Mia A. Mackman has more than 20 years of beauty, spa, and wellness industry experience. Principal and founder of the industry consultancy Mackman ES, she specializes in spa and wellness consulting, strategic planning, valuation, and forecasting. She works in partnership with HVS, providing the internal and external spa-and-wellness services for HVS’s global and domestic client network.

Ms. Mackman has predicted some of the leading shifts in the transition of the spa and wellness market since 2004. Known for her agility, leadership, and intuitive insight, she works with Fortune 500 companies, private clients, industry groups, and global networks. She is recognized for her unique ability to predict and identify future value propositions and how to navigate, adapt, and excel in a fast-changing market.

Ms.

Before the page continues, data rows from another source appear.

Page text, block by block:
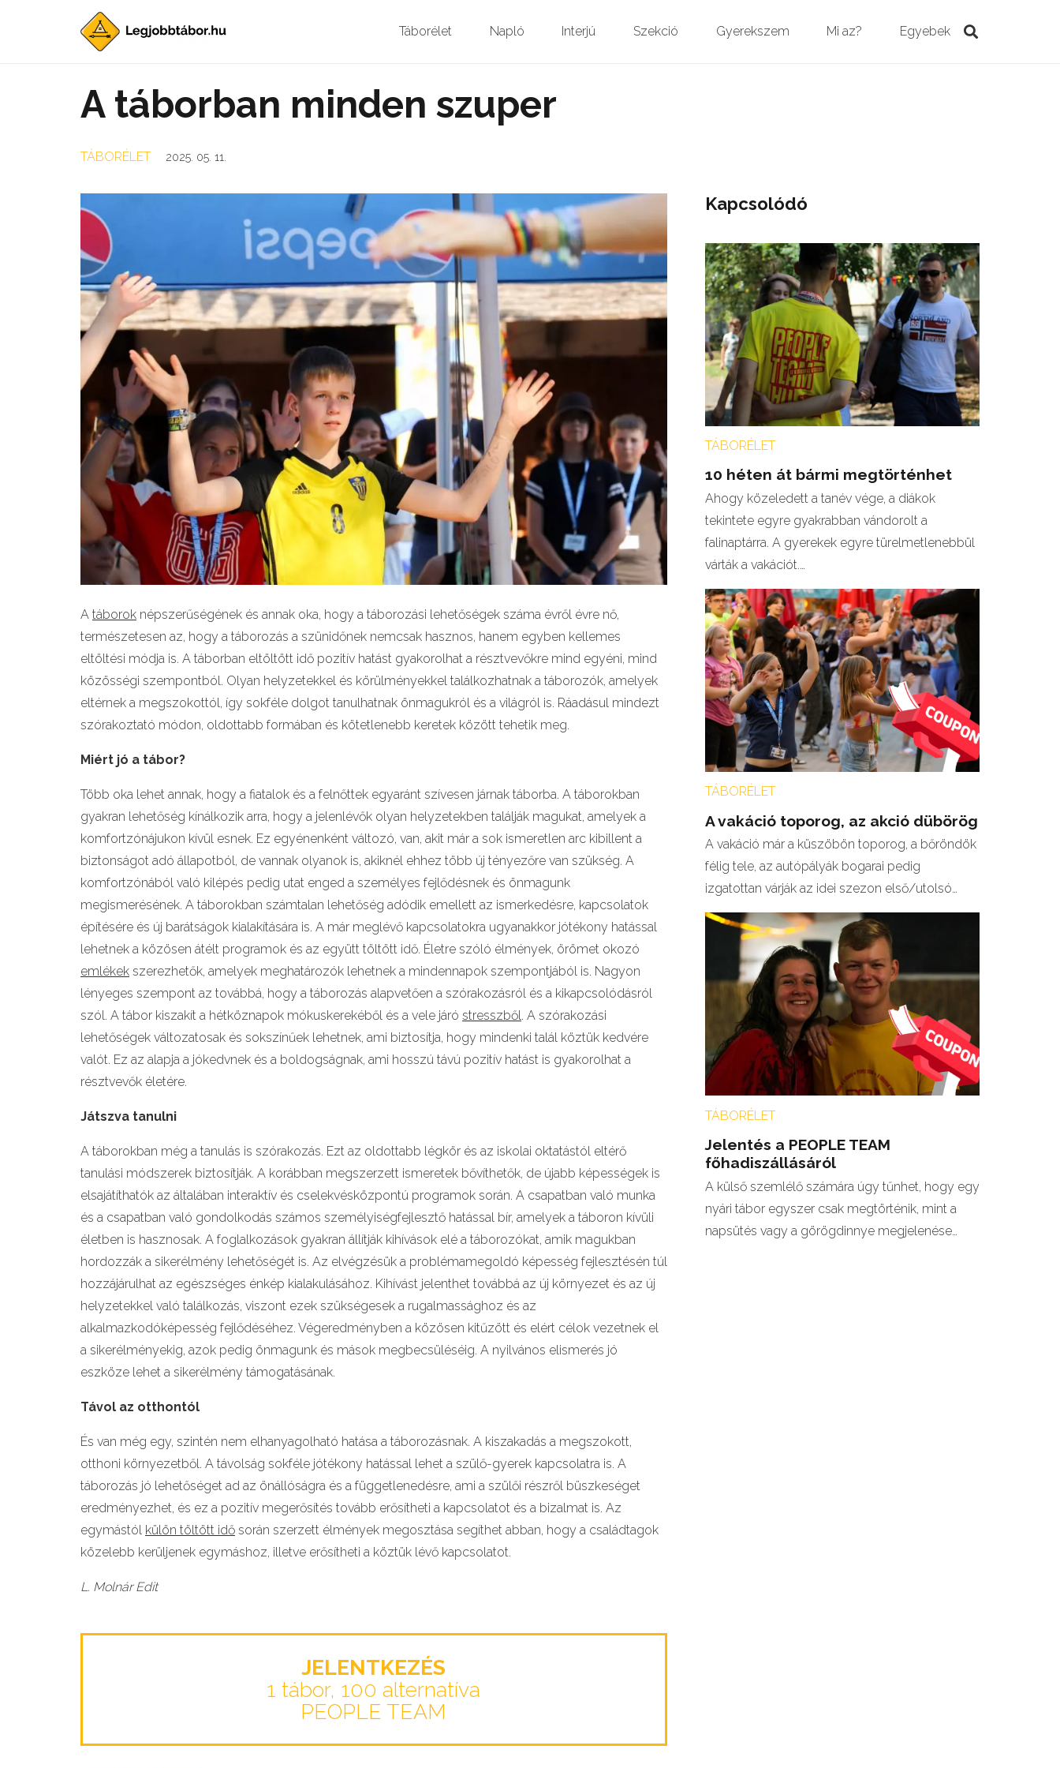
Táborélet Napló Interjú Szekció Gyerekszem Mi az? Egyebek
A táborban minden szuper
TÁBORÉLET 2025. 05. 11.
A táborok népszerűségének és annak oka, hogy a táborozási lehetőségek száma évről évre nő,
természetesen az, hogy a táborozás a szünidőnek nemcsak hasznos, hanem egyben kellemes
eltöltési módja is. A táborban eltöltött idő pozitív hatást gyakorolhat a résztvevőkre mind egyéni, mind
közösségi szempontból. Olyan helyzetekkel és körülményekkel találkozhatnak a táborozók, amelyek
eltérnek a megszokottól, így sokféle dolgot tanulhatnak önmagukról és a világról is. Ráadásul mindezt
szórakoztató módon, oldottabb formában és kötetlenebb keretek között tehetik meg.
Miért jó a tábor?
Több oka lehet annak, hogy a fiatalok és a felnőttek egyaránt szívesen járnak táborba. A táborokban
gyakran lehetőség kínálkozik arra, hogy a jelenlévők olyan helyzetekben találják magukat, amelyek a
komfortzónájukon kívül esnek. Ez egyénenként változó, van, akit már a sok ismeretlen arc kibillent a
biztonságot adó állapotból, de vannak olyanok is, akiknél ehhez több új tényezőre van szükség. A
komfortzónából való kilépés pedig utat enged a személyes fejlődésnek és önmagunk
megismerésének. A táborokban számtalan lehetőség adódik emellett az ismerkedésre, kapcsolatok
építésére és új barátságok kialakítására is. A már meglévő kapcsolatokra ugyanakkor jótékony hatással
lehetnek a közösen átélt programok és az együtt töltött idő. Életre szóló élmények, örömet okozó
emlékek szerezhetők, amelyek meghatározók lehetnek a mindennapok szempontjából is. Nagyon
lényeges szempont az továbbá, hogy a táborozás alapvetően a szórakozásról és a kikapcsolódásról
szól. A tábor kiszakít a hétköznapok mókuskerekéből és a vele járó stresszből. A szórakozási
lehetőségek változatosak és sokszínűek lehetnek, ami biztosítja, hogy mindenki talál köztük kedvére
valót. Ez az alapja a jókedvnek és a boldogságnak, ami hosszú távú pozitív hatást is gyakorolhat a
résztvevők életére.
Játszva tanulni
A táborokban még a tanulás is szórakozás. Ezt az oldottabb légkör és az iskolai oktatástól eltérő
tanulási módszerek biztosítják. A korábban megszerzett ismeretek bővíthetők, de újabb képességek is
elsajátíthatók az általában interaktív és cselekvésközpontú programok során. A csapatban való munka
és a csapatban való gondolkodás számos személyiségfejlesztő hatással bír, amelyek a táboron kívüli
életben is hasznosak. A foglalkozások gyakran állítják kihívások elé a táborozókat, amik magukban
hordozzák a sikerélmény lehetőségét is. Az elvégzésük a problémamegoldó képesség fejlesztésén túl
hozzájárulhat az egészséges énkép kialakulásához. Kihívást jelenthet továbbá az új környezet és az új
helyzetekkel való találkozás, viszont ezek szükségesek a rugalmassághoz és az
alkalmazkodóképesség fejlődéséhez. Végeredményben a közösen kitűzött és elért célok vezetnek el
a sikerélményekig, azok pedig önmagunk és mások megbecsüléséig. A nyilvános elismerés jó
eszköze lehet a sikerélmény támogatásának.
Távol az otthontól
És van még egy, szintén nem elhanyagolható hatása a táborozásnak. A kiszakadás a megszokott,
otthoni környezetből. A távolság sokféle jótékony hatással lehet a szülő-gyerek kapcsolatra is. A
táborozás jó lehetőséget ad az önállóságra és a függetlenedésre, ami a szülői részről büszkeséget
eredményezhet, és ez a pozitív megerősítés tovább erősítheti a kapcsolatot és a bizalmat is. Az
egymástól külön töltött idő során szerzett élmények megosztása segíthet abban, hogy a családtagok
közelebb kerüljenek egymáshoz, illetve erősítheti a köztük lévő kapcsolatot.
L. Molnár Edit
JELENTKEZÉS
1 tábor, 100 alternatíva
PEOPLE TEAM
Kapcsolódó
TÁBORÉLET
10 héten át bármi megtörténhet
Ahogy közeledett a tanév vége, a diákok
tekintete egyre gyakrabban vándorolt a
falinaptárra. A gyerekek egyre türelmetlenebbül
várták a vakációt.…
TÁBORÉLET
A vakáció toporog, az akció dübörög
A vakáció már a küszöbön toporog, a bőröndök
félig tele, az autópályák bogarai pedig
izgatottan várják az idei szezon első/utolsó…
TÁBORÉLET
Jelentés a PEOPLE TEAM
főhadiszállásáról
A külső szemlélő számára úgy tűnhet, hogy egy
nyári tábor egyszer csak megtörténik, mint a
napsütés vagy a görögdinnye megjelenése…

Mackman contributes as an industry expert to international magazines, national news organizations, business reports, and private club publications. She also participates in world academic studies, wellness tourism research, and consumer innovation projects.

Based in Sedona, Arizona, Ms. Mackman is the founder and president of the Arizona Spa & Wellness Association. She is an Official Visiting Judge for North and South America for the World Spa & Wellness Awards. These awards are one of the leading honors in the industry. They acknowledge excellence of care, service, and standards, aiming to inspire spas around the world, and serving to raise global industry standards. She is a member of the Global Spa and Wellness Careership Initiative, a Global Wellness Institute initiative that promotes industry growth and career development, serving as a Global Wellness Day U.S.A. Ambassador and helping spread a global message that has touched over 250 million people in over 90 countries at more than 3,000 different locations.

Please visit https://mackmanES.com for more information.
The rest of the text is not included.